The user normally only needs to define:
task: what situation this message is for
constraints: hard limits such as length, phrases to keep, or phrases to avoid
Optional:
original draft: only when the user wants rewrite mode instead of generate mode
This skill then:
- Bootstraps a local runtime and downloads the default local scorer model
- Normalizes the user's input into a spec and session mode
- Creates a run folder with the spec and drafts
- Generates a baseline when the user did not provide one
- Generates multiple challenger drafts with different profiles
- Scores each candidate locally with the official scorer
- Uses failure tags to repair the next round if nothing improved
- Persists a small strategy state so the next run starts from the better policy bias
- Records each round in JSON and renders a visible report so the process is inspectable
First Run
Before the first evaluation, bootstrap the local runtime:
cd {this_skill_dir} && python3 scripts/bootstrap_runtime.py
This installs a dedicated venv under CoPaw's working directory and downloads
the default scorer model:
Inputs You Need From The User
Always collect or infer these before you start iterating:
task
hard_constraints.min_chars / hard_constraints.max_chars when length matters
hard_constraints.must_include when facts must be preserved
hard_constraints.banned_phrases for phrases the user dislikes
Optional:
Default assumptions for V1:
goal: built in, unless the user explicitly overrides it
max_rounds: defaults to 3, and stops early when the quality gate passes
style_notes: infer from the task and constraints unless the user adds special tone requirements
session_mode: generate unless the user provides an original draft
If the user does not explicitly give a spec file, create one in the run folder.
If the user does not provide a custom goal, use the built-in default goal internally:
更像真人自然发送的中文沟通消息,减少模板腔、客服腔、公告腔和过度AI润色感。保持清楚、可信、有分寸。
Product Semantics
This skill follows one product rule:
- the user only needs to express intent and necessary boundaries
Split inputs into two layers.
Task Semantics: infer automatically
These are part of the task itself, not extra user constraints.

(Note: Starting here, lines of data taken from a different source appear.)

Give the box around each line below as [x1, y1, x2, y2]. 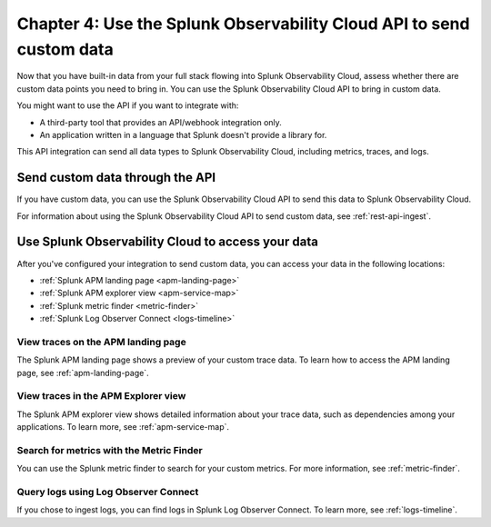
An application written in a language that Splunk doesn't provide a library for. [39, 129, 327, 140]
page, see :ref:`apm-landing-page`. [16, 367, 149, 378]
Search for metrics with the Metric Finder [16, 443, 204, 456]
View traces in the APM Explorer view [16, 390, 186, 403]
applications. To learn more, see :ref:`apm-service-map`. [16, 422, 230, 433]
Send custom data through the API [16, 170, 216, 185]
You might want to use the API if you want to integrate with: [16, 100, 239, 111]
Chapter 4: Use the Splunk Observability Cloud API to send [16, 14, 470, 34]

Infer them automatically from the user's intent.
Examples:
-
给催进度客户发邮件回复 means:
- output should look like an email reply, not a one-line chat message
- recipient is a customer
- tone should be professional, natural, and clear
- structure should usually include greeting + current progress + next step / time point
-
给催进度客户发微信回复 means:
- output should look like a short WeChat-style message
- recipient is a customer
- tone should be natural, concise, and human
-
给老板汇报进度 means:
- recipient is a manager
- tone should be direct, stable, and not too casual
Do not ask the user to restate these semantics as constraints.
If the task already says 邮件, 微信, 客户, 上级, 面试官, or similar, the skill should understand the output form and default tone on its own.
User Constraints: only when explicitly stated
Only treat something as a hard constraint if the user clearly says it.
Examples:
保留“明天下午”和“财务”
控制在 90 字内
不要出现“感谢您的耐心等待”
不要太像模板回复
更强势一点
不要承诺今天回复
If the user did not state a constraint, do not invent one.
No hidden hard limits. No forced formatting rules beyond what the task semantics already imply.
Priority Order
When these layers interact, apply them in this order:
- user explicit constraints
- task semantic defaults
- built-in humanize defaults
Example:
- task =
给催进度客户发邮件回复
- constraint =
控制在 60 字内
Then the output should still try to behave like an email reply, but the explicit length limit wins.
Default Behavior
When this skill is triggered, treat the following as the default workflow.
The user should not need to restate these execution steps each time.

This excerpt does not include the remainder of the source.